● Activity
For the entries below, the expected answer is the line with "Shaofeng Translator: George", the line with "viewers in for", and every line between them, exactly as written, and nothing more.

===

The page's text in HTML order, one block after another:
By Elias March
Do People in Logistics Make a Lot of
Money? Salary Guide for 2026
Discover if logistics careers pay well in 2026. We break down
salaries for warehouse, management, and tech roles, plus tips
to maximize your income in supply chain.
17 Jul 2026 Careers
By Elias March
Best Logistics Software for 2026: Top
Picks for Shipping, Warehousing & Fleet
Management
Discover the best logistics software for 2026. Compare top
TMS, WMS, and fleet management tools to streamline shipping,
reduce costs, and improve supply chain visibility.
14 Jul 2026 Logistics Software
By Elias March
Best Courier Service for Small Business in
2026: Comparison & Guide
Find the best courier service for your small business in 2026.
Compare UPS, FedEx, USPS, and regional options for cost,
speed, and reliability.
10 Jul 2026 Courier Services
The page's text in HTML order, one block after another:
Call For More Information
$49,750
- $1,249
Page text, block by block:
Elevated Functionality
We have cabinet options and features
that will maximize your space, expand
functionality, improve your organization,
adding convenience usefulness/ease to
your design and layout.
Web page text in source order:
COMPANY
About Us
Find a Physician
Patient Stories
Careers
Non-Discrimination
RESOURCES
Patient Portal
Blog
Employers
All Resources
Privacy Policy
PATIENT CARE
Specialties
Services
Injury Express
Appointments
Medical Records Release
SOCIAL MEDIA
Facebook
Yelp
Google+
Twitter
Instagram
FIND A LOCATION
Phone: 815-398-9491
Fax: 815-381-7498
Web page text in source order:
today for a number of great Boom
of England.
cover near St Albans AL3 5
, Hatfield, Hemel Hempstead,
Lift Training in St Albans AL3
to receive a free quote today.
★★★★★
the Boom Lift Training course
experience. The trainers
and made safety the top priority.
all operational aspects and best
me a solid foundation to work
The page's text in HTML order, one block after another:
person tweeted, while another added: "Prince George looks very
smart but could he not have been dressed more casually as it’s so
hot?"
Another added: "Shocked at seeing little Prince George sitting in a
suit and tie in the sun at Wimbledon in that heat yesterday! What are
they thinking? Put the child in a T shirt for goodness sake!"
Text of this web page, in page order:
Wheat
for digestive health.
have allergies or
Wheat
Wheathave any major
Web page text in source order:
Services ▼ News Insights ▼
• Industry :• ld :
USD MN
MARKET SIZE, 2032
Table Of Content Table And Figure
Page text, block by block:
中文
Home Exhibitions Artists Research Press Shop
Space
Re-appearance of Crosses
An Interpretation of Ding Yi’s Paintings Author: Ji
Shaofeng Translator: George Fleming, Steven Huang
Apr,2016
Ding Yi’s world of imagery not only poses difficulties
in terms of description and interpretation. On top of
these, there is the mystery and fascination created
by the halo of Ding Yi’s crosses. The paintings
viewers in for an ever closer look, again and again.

===

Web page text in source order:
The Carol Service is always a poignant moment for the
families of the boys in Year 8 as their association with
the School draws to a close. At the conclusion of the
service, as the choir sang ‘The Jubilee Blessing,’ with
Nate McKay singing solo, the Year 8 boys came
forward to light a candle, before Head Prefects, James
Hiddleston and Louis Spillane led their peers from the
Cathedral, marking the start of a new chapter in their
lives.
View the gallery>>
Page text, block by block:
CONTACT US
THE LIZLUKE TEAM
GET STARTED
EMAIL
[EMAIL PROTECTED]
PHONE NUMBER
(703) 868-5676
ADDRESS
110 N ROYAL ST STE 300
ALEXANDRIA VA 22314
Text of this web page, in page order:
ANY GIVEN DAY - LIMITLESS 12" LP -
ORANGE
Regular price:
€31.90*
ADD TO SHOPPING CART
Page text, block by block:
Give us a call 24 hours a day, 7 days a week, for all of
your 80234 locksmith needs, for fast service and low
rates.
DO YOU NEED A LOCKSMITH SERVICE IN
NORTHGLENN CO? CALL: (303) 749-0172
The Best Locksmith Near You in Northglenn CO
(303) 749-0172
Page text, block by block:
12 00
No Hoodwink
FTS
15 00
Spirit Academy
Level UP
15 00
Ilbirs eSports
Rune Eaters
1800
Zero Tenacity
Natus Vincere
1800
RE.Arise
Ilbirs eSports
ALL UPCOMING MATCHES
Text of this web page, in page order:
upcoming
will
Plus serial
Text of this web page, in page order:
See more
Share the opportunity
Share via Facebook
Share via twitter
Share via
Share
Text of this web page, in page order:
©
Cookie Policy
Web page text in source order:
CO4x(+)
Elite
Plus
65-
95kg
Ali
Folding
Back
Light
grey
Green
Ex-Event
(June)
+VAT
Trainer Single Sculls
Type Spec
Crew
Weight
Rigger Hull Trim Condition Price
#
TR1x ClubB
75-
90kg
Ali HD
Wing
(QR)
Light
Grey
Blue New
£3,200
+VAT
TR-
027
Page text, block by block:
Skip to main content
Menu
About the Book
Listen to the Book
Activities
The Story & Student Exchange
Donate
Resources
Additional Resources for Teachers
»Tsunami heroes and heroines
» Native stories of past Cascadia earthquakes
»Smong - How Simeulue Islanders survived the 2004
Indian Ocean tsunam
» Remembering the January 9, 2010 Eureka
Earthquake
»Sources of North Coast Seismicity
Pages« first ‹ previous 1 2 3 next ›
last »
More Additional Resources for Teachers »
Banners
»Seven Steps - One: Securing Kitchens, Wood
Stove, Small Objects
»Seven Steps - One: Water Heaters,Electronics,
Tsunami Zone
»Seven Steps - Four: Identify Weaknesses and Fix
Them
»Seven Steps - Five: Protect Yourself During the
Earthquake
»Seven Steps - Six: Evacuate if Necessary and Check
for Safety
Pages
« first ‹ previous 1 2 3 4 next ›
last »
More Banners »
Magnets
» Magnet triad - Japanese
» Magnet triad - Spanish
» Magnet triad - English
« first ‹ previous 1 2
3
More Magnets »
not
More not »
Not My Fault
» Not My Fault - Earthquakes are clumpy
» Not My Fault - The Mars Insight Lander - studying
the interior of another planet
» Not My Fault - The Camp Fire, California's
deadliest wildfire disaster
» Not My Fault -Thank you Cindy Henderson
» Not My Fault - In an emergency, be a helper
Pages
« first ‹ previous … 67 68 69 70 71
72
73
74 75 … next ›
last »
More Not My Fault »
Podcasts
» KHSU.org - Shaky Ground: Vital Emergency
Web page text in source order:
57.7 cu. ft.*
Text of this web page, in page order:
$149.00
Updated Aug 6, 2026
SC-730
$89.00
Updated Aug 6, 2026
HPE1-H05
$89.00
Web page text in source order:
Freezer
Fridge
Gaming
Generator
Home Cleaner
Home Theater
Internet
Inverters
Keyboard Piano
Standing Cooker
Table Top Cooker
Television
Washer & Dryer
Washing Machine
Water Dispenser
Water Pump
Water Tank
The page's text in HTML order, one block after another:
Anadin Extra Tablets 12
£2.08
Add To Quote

===

● Solution
Shaofeng Translator: George Fleming, Steven Huang
Apr,2016
Ding Yi’s world of imagery not only poses difficulties
in terms of description and interpretation. On top of
these, there is the mystery and fascination created
by the halo of Ding Yi’s crosses. The paintings
viewers in for an ever closer look, again and again.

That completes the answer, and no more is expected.